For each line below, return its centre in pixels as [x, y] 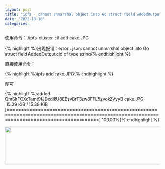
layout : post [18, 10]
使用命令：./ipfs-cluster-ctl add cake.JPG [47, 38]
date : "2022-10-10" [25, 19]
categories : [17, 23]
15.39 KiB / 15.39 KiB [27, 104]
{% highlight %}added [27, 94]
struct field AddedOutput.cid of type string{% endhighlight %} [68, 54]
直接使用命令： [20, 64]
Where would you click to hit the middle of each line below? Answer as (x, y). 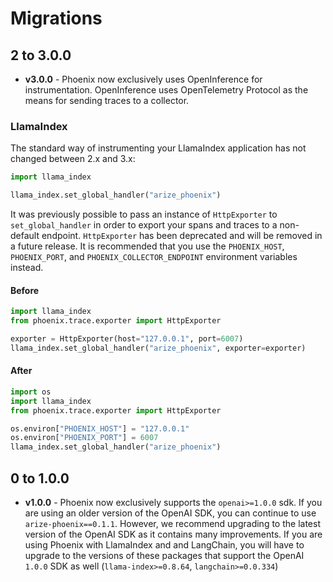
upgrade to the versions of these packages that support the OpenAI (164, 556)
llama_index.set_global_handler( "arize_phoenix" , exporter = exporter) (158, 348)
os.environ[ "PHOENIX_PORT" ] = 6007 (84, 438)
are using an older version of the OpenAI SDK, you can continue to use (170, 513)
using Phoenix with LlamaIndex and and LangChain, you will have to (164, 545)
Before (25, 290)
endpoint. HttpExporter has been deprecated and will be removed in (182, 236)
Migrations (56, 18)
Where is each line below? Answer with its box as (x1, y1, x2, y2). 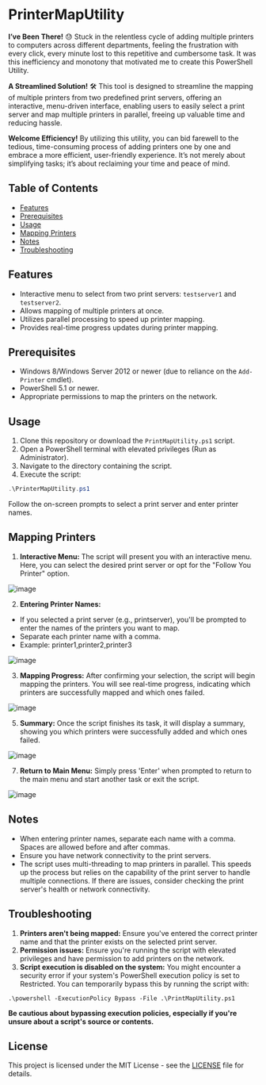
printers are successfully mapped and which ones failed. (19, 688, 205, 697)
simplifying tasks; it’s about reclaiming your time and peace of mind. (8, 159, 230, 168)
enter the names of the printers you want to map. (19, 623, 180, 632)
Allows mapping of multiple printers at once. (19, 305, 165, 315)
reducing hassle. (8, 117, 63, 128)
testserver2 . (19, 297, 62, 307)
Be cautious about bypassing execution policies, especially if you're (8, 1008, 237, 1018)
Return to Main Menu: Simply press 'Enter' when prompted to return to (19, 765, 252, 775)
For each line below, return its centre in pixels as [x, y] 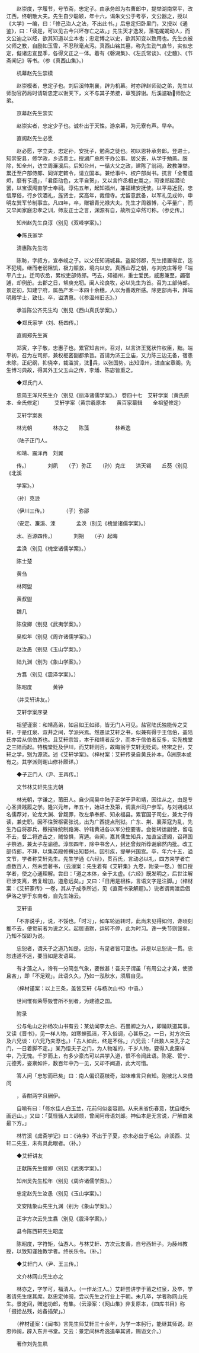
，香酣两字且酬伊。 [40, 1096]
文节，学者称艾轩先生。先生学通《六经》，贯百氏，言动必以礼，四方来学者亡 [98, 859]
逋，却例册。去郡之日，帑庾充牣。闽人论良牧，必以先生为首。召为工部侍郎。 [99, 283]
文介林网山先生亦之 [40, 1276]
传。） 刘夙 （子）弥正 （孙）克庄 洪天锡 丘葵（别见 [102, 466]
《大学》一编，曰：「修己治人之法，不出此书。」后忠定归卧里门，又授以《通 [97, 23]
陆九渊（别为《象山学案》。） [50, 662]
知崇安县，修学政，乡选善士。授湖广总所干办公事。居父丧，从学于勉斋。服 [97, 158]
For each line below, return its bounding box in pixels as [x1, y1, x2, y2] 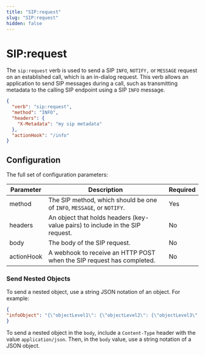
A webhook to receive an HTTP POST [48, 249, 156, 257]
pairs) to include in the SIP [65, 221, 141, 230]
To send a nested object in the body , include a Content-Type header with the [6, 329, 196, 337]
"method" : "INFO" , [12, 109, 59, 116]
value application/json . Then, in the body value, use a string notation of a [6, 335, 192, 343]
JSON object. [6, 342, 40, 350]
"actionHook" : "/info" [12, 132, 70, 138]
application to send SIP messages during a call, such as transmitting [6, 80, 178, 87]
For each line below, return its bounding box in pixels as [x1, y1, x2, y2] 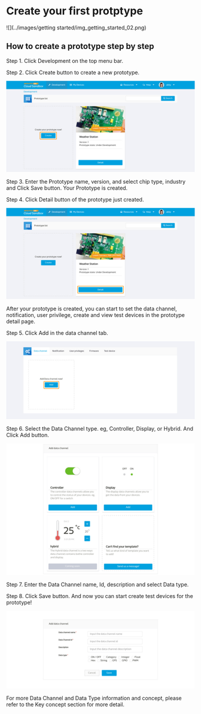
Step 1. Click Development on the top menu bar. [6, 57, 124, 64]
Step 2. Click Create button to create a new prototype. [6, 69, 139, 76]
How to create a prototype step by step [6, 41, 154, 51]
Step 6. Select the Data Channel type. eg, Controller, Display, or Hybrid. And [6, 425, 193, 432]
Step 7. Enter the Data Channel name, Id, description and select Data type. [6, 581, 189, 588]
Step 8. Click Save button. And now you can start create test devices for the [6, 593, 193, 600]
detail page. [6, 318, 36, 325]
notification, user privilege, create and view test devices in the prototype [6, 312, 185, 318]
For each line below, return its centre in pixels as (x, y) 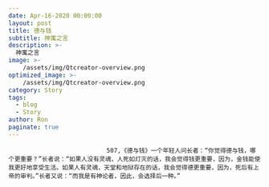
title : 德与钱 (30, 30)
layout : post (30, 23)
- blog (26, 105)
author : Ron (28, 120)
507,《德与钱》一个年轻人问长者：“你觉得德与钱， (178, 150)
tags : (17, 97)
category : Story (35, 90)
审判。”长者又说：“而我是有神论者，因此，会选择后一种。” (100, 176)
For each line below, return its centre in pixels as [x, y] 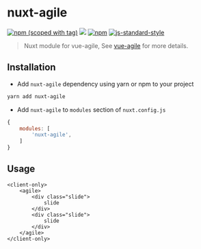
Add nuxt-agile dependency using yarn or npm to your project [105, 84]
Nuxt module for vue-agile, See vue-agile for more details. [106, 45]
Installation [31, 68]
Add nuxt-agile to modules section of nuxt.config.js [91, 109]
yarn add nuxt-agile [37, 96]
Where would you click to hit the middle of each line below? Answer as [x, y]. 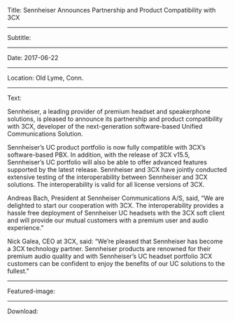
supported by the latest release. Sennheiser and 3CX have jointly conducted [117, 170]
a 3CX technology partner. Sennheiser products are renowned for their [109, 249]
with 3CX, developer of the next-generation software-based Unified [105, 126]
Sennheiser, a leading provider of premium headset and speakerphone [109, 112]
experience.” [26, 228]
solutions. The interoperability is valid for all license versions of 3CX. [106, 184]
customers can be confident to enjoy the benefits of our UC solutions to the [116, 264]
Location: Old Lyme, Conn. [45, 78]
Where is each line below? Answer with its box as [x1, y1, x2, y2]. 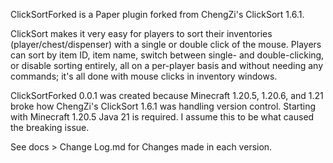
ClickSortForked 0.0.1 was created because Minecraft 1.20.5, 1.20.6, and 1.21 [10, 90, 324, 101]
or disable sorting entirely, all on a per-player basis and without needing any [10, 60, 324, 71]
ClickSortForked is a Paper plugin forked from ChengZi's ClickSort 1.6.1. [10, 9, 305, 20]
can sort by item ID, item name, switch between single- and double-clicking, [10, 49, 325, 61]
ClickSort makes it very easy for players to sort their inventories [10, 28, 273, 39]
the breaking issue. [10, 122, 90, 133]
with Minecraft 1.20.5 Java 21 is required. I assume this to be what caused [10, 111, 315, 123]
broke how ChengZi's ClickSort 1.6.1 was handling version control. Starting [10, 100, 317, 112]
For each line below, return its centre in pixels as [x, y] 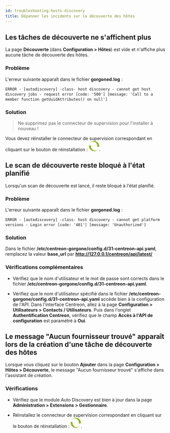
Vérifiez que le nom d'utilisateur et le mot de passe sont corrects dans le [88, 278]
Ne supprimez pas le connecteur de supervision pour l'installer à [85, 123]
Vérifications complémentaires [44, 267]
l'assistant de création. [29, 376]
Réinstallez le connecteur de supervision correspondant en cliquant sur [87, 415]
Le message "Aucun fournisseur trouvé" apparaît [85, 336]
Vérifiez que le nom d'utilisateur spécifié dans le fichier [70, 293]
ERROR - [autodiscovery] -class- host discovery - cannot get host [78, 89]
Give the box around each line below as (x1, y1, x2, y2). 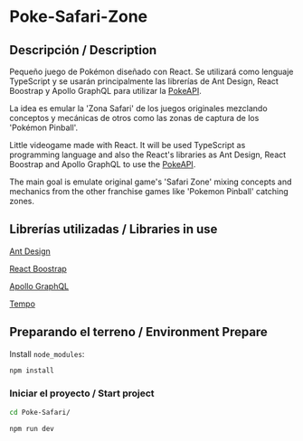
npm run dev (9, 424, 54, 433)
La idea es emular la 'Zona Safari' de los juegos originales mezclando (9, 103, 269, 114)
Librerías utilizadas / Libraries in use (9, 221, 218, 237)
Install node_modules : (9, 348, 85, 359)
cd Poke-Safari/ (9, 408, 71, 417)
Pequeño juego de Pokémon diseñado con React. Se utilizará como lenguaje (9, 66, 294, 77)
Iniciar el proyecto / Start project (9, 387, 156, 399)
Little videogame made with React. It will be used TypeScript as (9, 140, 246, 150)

• **WHAT YOU NEED TO DO**:
Return, exactly as they stand, the lines above from the one with "solutions. The interoperability" to the one with "y1, x2, y2].", omitting any pictures among them.

• **YOUR RESPONSE**:
solutions. The interoperability is valid for all license versions of 3CX. [106, 184]
customers can be confident to enjoy the benefits of our UC solutions to the [116, 264]
Location: Old Lyme, Conn. [45, 78]
Where is each line below? Answer with its box as [x1, y1, x2, y2]. 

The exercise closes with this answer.